* Work to be completed
Lines that contain "jobs" are to be copied from the material, every one of them.
──────── Information
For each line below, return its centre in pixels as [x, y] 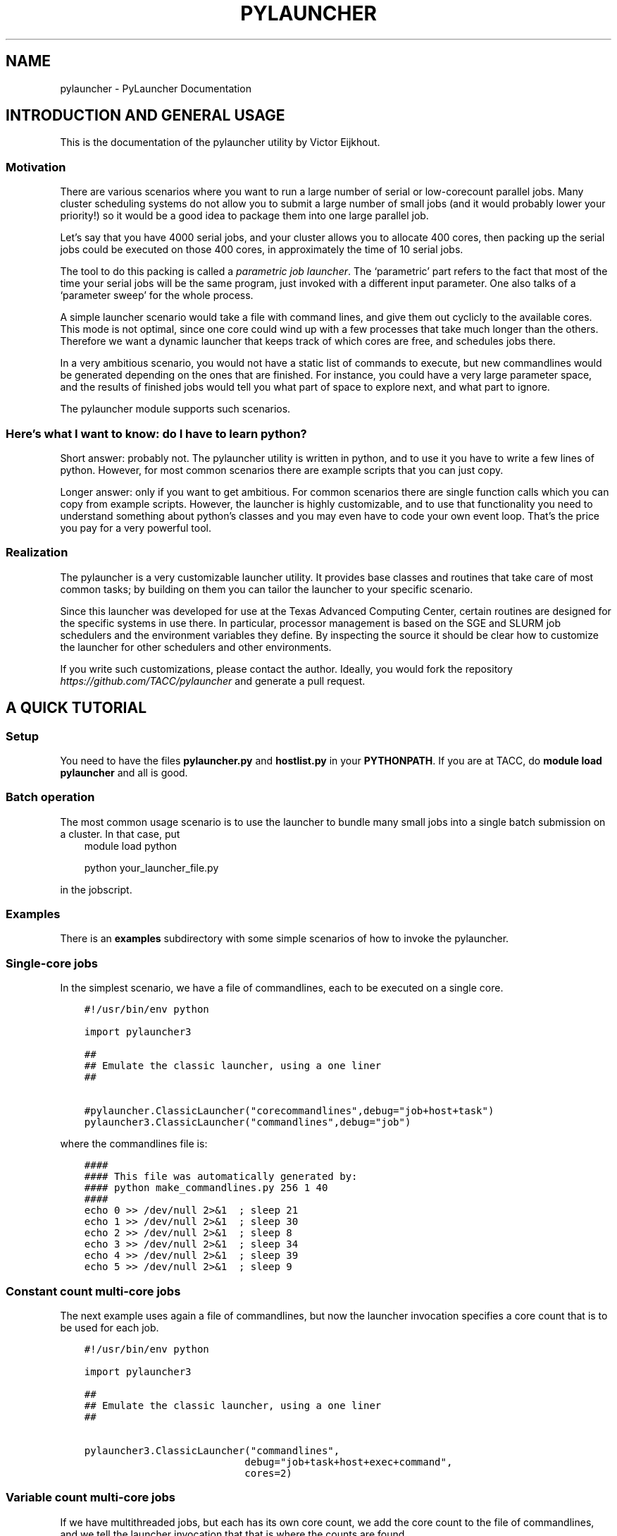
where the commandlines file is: [134, 1144]
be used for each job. [110, 1327]
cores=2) [268, 1473]
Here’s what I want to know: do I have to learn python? [156, 433]
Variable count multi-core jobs [91, 1498]
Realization [37, 553]
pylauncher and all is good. [124, 772]
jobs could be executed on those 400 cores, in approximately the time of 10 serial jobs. [262, 250]
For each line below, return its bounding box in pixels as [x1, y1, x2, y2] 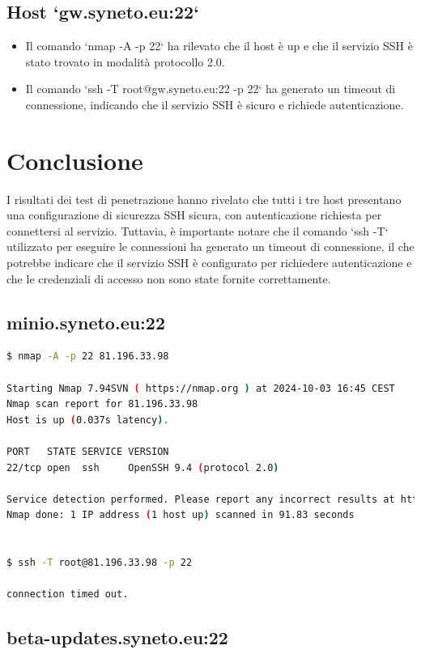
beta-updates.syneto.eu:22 [6, 625, 228, 650]
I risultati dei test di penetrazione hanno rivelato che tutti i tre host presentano [6, 190, 402, 207]
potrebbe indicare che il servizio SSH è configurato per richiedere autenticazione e [6, 254, 412, 271]
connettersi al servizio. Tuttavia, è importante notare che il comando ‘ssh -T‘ [6, 222, 389, 239]
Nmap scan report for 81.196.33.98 [6, 398, 198, 410]
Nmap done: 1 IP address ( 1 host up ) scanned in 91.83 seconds [6, 509, 355, 521]
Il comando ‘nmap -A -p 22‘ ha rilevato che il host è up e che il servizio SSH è [25, 37, 413, 54]
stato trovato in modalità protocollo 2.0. [25, 53, 225, 70]
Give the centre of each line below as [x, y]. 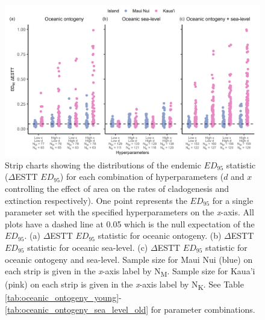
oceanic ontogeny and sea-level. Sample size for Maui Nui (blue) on [129, 259]
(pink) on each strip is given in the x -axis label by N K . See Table [124, 285]
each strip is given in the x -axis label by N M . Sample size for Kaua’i [130, 272]
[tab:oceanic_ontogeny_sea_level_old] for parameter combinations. [130, 309]
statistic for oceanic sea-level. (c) [88, 247]
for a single [233, 200]
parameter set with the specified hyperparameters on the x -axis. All [129, 212]
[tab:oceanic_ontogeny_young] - [63, 297]
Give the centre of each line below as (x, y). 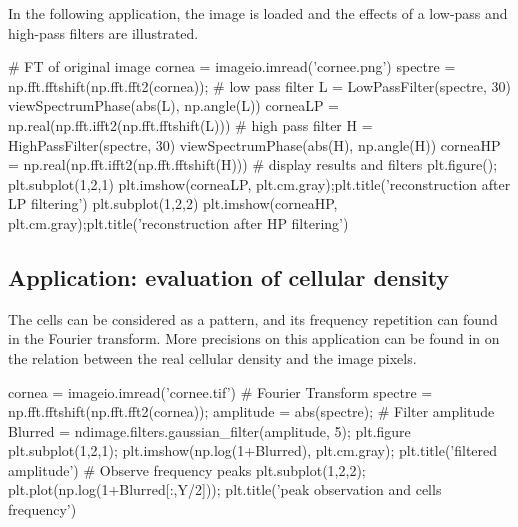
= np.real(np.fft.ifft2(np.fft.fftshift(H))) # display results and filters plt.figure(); (253, 164)
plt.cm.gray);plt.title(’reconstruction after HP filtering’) (178, 222)
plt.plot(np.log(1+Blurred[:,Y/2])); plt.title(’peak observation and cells (225, 489)
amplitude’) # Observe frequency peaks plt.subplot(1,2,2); (187, 469)
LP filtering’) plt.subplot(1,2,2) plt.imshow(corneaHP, (173, 203)
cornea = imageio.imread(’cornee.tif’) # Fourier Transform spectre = (220, 391)
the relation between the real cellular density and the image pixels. (212, 357)
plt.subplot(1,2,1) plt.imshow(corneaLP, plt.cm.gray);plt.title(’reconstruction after (259, 183)
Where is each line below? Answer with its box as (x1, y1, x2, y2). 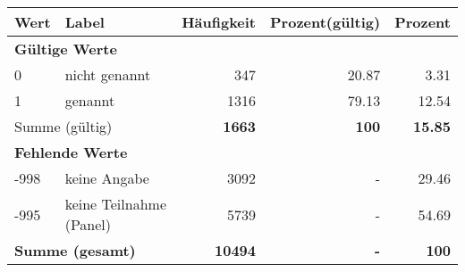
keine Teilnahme (64, 194, 166, 214)
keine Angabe (64, 168, 149, 188)
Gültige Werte (14, 38, 117, 59)
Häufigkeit (182, 12, 257, 32)
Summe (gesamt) (14, 240, 136, 260)
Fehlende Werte (14, 142, 128, 162)
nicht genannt (64, 64, 151, 85)
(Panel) (64, 214, 112, 235)
────────────────
* Output for this task
Variable count multi-core jobs [91, 1498]
jobs could be executed on those 400 cores, in approximately the time of 10 serial jobs. [262, 250]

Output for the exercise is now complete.